**ASSIGNMENT:**
Repeat the records verbatim and leave the pictures out of your copy.

*** PROVIDED DATA ***

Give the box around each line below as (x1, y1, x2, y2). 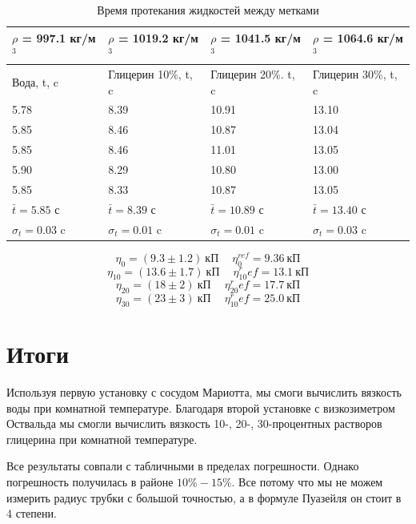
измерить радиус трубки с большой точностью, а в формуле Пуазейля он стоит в (6, 489, 402, 506)
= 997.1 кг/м (22, 29, 96, 46)
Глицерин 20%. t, (210, 66, 295, 83)
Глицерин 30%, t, (313, 66, 398, 83)
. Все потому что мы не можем (231, 473, 383, 490)
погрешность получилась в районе (6, 473, 174, 490)
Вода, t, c (12, 73, 59, 90)
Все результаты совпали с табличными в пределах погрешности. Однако (6, 457, 359, 474)
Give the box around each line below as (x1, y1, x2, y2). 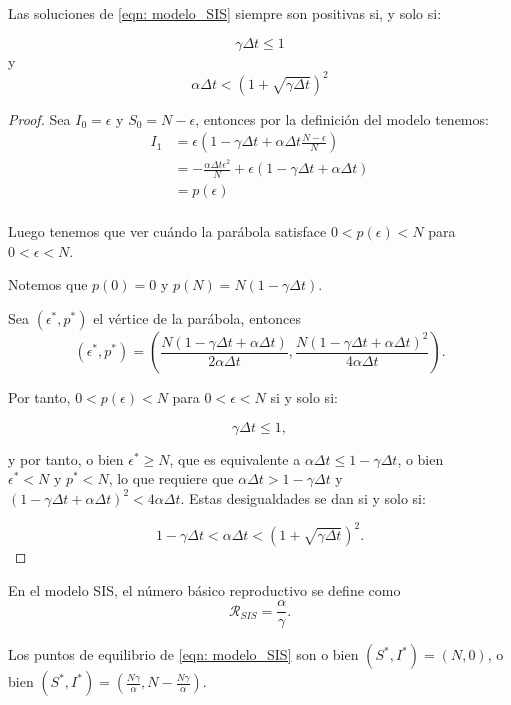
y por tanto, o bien (8, 448, 124, 469)
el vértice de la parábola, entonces (93, 308, 301, 329)
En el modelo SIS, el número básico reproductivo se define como (8, 579, 401, 600)
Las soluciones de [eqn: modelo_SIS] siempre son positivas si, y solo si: (8, 3, 442, 23)
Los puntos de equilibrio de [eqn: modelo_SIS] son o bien (8, 644, 359, 665)
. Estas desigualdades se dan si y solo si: (180, 487, 426, 508)
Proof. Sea (8, 108, 71, 129)
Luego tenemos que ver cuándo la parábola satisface (8, 221, 327, 242)
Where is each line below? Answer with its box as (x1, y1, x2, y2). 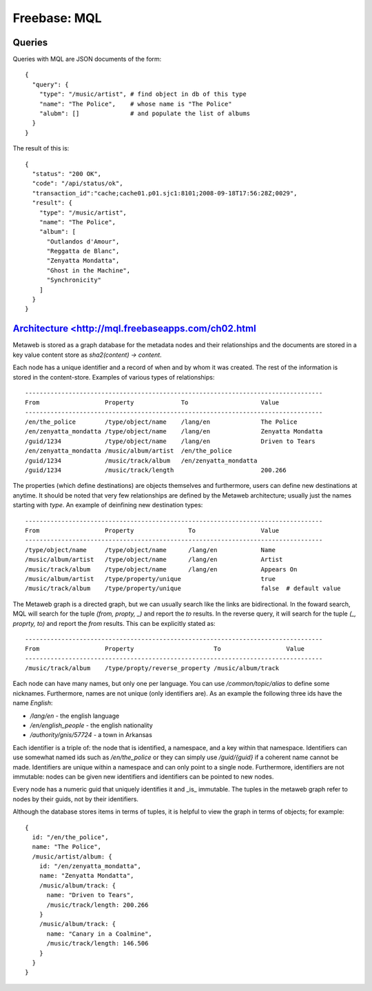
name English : (12, 699, 53, 707)
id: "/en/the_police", (32, 833, 109, 841)
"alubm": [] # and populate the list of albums (39, 110, 251, 117)
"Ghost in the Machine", (46, 266, 131, 274)
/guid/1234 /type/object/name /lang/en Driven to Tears (25, 437, 316, 445)
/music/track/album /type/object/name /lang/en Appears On (25, 565, 298, 573)
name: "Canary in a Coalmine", (46, 930, 153, 938)
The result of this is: (12, 144, 70, 153)
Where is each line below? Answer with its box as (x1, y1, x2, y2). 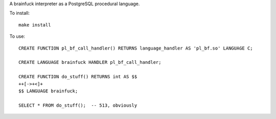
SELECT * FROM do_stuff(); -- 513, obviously (18, 102, 137, 108)
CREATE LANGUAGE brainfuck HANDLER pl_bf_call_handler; (18, 59, 162, 65)
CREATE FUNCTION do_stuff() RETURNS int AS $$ (18, 74, 137, 80)
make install (18, 22, 51, 28)
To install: (9, 10, 30, 16)
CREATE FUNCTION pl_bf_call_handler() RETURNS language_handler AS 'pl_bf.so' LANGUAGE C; (18, 45, 253, 51)
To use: (9, 33, 26, 39)

*** End of PROVIDED DATA ***

**SOLVED EXERCISE:**
Give the box around each line below as (x1, y1, x2, y2). 
измерить радиус трубки с большой точностью, а в формуле Пуазейля он стоит в (6, 489, 402, 506)
= 997.1 кг/м (22, 29, 96, 46)
Глицерин 20%. t, (210, 66, 295, 83)
Глицерин 30%, t, (313, 66, 398, 83)
. Все потому что мы не можем (231, 473, 383, 490)
погрешность получилась в районе (6, 473, 174, 490)
Вода, t, c (12, 73, 59, 90)
Все результаты совпали с табличными в пределах погрешности. Однако (6, 457, 359, 474)
Give the box around each line below as (x1, y1, x2, y2). 
y por tanto, o bien (8, 448, 124, 469)
el vértice de la parábola, entonces (93, 308, 301, 329)
En el modelo SIS, el número básico reproductivo se define como (8, 579, 401, 600)
Las soluciones de [eqn: modelo_SIS] siempre son positivas si, y solo si: (8, 3, 442, 23)
Los puntos de equilibrio de [eqn: modelo_SIS] son o bien (8, 644, 359, 665)
. Estas desigualdades se dan si y solo si: (180, 487, 426, 508)
Proof. Sea (8, 108, 71, 129)
Luego tenemos que ver cuándo la parábola satisface (8, 221, 327, 242)
Where is each line below? Answer with its box as (x1, y1, x2, y2). 
name English : (12, 699, 53, 707)
id: "/en/the_police", (32, 833, 109, 841)
"alubm": [] # and populate the list of albums (39, 110, 251, 117)
"Ghost in the Machine", (46, 266, 131, 274)
/guid/1234 /type/object/name /lang/en Driven to Tears (25, 437, 316, 445)
/music/track/album /type/object/name /lang/en Appears On (25, 565, 298, 573)
name: "Canary in a Coalmine", (46, 930, 153, 938)
The result of this is: (12, 144, 70, 153)
Where is each line below? Answer with its box as (x1, y1, x2, y2). 
SELECT * FROM do_stuff(); -- 513, obviously (18, 102, 137, 108)
CREATE LANGUAGE brainfuck HANDLER pl_bf_call_handler; (18, 59, 162, 65)
CREATE FUNCTION do_stuff() RETURNS int AS $$ (18, 74, 137, 80)
make install (18, 22, 51, 28)
To install: (9, 10, 30, 16)
CREATE FUNCTION pl_bf_call_handler() RETURNS language_handler AS 'pl_bf.so' LANGUAGE C; (18, 45, 253, 51)
To use: (9, 33, 26, 39)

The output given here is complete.